Sometimes, a customer wants a laptop with some characteristics such as, for instance, 8GB of RAM and a 256GB hard drive. For simplicity, we will focus only on the amount of RAM and hard drive capacity.

In [77]:
class Inventory(Inventory):

    def __init__(self, csv_filename):
        
        # Open the file and generate the data
        with open(csv_filename) as f:
            reader = csv.reader(f)
            rows = list(reader)
            self.header = rows[0]
            self.rows = rows[1:]
            
        # Cast the price to an integer
        for row in self.rows:
            row[-1] = int(row[-1])
        
        # Creates a dictionary to populate with the ids and rows
        self.id_to_row = {}
        for row in self.rows:
            self.id_to_row[row[0]] = row
            
        # Creates a set to populate the prices
        self.prices = set()
        for row in self.rows:
            self.prices.add(row[-1])
            
        # Creates a sorted list of rows by price
        self.rows_by_price = sorted(self.rows, key=lambda x: x[-1])
        
        # Creates new columns for each row of RAM (index 7) and memory (index 8)
        self.header.append('int_ram')
        self.header.append('int_memory')
        for row in self.rows:
            nums = ''
            for char in row[7]:
                if char.isdigit():
                    nums += char
                else:
                    break
            row.append(int(nums))
            nums = ''
            for char in rows[8]:
                if char.isdigit():
                    nums += char
                else:
                    break
            row.append(int(nums))
        
        # Creates a sorted list of rows by ram then hard drive then price
        self.rows_by_ram_memory_price = sorted(self.rows, key = lambda x: (x[-2],x[-1]))
        
    def find_cheapest_laptop_by_ram_and_memory(self, ram: int, memory: int) -> list[any] | None:
        '''
        Using the sorted list rows_by_ram_memory_price, it finds the first match where the row's ram and then memory
        are equal or greater than arguments
        '''

        # Find ram
        for i, row in enumerate(self.rows_by_ram_memory_price):
            if row[-2] >= ram:
                if row[-1] >= memory:
                    return self.rows_by_ram_memory_price[i]
        return None
                
inventory = Inventory('laptops.csv')
print(inventory.find_cheapest_laptop_by_ram_and_memory(8,256))

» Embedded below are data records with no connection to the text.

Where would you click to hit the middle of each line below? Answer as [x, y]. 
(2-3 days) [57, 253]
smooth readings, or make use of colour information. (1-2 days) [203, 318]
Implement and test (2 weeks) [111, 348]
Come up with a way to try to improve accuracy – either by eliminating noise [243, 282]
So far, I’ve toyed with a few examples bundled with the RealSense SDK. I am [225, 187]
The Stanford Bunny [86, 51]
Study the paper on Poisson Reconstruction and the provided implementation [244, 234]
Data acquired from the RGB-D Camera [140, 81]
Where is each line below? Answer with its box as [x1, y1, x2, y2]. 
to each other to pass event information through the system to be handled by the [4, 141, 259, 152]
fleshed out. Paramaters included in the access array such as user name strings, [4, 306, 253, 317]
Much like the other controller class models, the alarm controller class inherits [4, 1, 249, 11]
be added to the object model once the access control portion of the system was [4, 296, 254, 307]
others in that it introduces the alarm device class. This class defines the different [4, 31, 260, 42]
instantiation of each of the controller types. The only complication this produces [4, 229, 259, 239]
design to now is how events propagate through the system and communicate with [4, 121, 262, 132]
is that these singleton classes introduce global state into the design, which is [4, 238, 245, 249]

['6571244', 'Apple', 'MacBook Pro', 'Ultrabook', '13.3', 'IPS Panel Retina Display 2560x1600', 'Intel Core i5 2.3GHz', '8GB', '128GB SSD', 'Intel Iris Plus Graphics 640', 'macOS', '1.37kg', 1339, 8, 3824690]


## Conclusion

In this project, we created a class to represent the inventory of a laptop shop and discovered that preprocessing data allows for more effective queries.

We created queries for finding a laptop by id, price, and characteristics. Future work would be to add additional query functionality or optimize any queries further depending on further features.